Theaters like Children's Theatre Company in Minneapolis use things like noise-canceling headsets to help audience members on the autism spectrum feel more comfortable at performances. Photo courtesy Pixel Dust Photography

FARGO—There will be huffing and puffing and plenty of singing on stage in the Fargo-Moorhead Community Theatre's musical take on a classic fable with "The True Story of the Three Little Pigs" this weekend.

During a special saturday afternoon performance, there may also be plenty of moving around, talking and maybe even singing along to different songs in the audience.

Theater crowds are normally calm and quiet, reverent toward the actions on stage, but for this show the cast and crew is fine with an active audience. In fact, they're looking forward to it.

The 2:30 p.m., Saturday, performance will be a sensory-friendly show, geared towards those on the autism spectrum.

Bright, flashing lights, loud sounds and sudden movement can be upsetting to those on the spectrum, making some theater performances a challenge.

Director Sarah Arnold says the house lights will be turned on during the performance to make it less intensive when light shifts happens. Sound will be carried only through front speakers, not throughout the full house. Actors will be more limited in their onstage motions, all efforts to make the show more appealing to those who may not otherwise feel comfortable in a theater setting.

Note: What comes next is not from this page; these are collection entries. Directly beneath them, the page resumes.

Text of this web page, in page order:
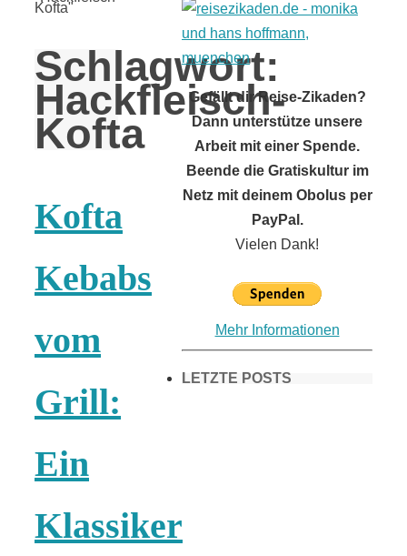
Kofta"
Schlagwort:
Hackfleisch-
Kofta
Kofta
Kebabs
vom
Grill:
Ein
Klassiker
Gefällt dir Reise-Zikaden?
Dann unterstütze unsere
Arbeit mit einer Spende.
Beende die Gratiskultur im
Netz mit deinem Obolus per
PayPal.
Vielen Dank!
Mehr Informationen
LETZTE POSTS
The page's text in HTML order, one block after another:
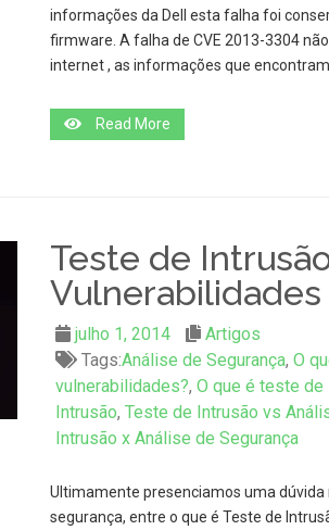
informações da Dell esta falha foi
firmware. A falha de CVE 2013-3304
internet , as informações que
Read More
Teste de
Vulnerabilidades
julho 1, 2014
Artigos
Tags:Análise de Segurança, O
vulnerabilidades?, O que é teste de
Intrusão, Teste de Intrusão vs
Intrusão x Análise de Segurança
Ultimamente presenciamos uma
segurança, entre o que é Teste de
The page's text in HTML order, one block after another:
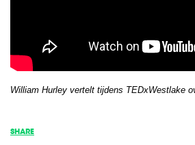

Rachel Stotts, for one, is already appreciative. An assistant professor of speech language hearing sciences at Minnesota State University Moorhead, Stotts has worked with lots of families with members on the autism spectrum, including her 23-year-old son.

She says everything from school orchestra concerts to plays took much more planning to make sure her son was comfortable.

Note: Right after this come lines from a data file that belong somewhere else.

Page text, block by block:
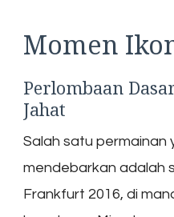
Momen
Perlombaan
Jahat
Salah satu permainan
mendebarkan adalah
Frankfurt 2016, di

"It was a running joke: if we ever wanted to go to a movie, it was a two-car deal because one of us would likely have to leave (with the son)," she says. "We always had a plan A, B and C for how we would take him out if he couldn't handle that environment."

She helped spark the decision for FMCT to include a sensory-friendly performance after staffers heard her speak at an Arts Access for All meeting.

The theater reached out to Stotts, and they started working on how to make a play sensory-friendly.

Even before families get into the theater steps have been taken to make the experience more accomodating. Noise canceling headphones, fidget gadgets and weighted blankets will be available in the lobby to reduce anxiety. If attendees get overwhelmed, there will be a quiet room across the hall to help them relax.

Of the 300 seats, only 100 will be sold to allow families to set up their own spaces with buffers around them.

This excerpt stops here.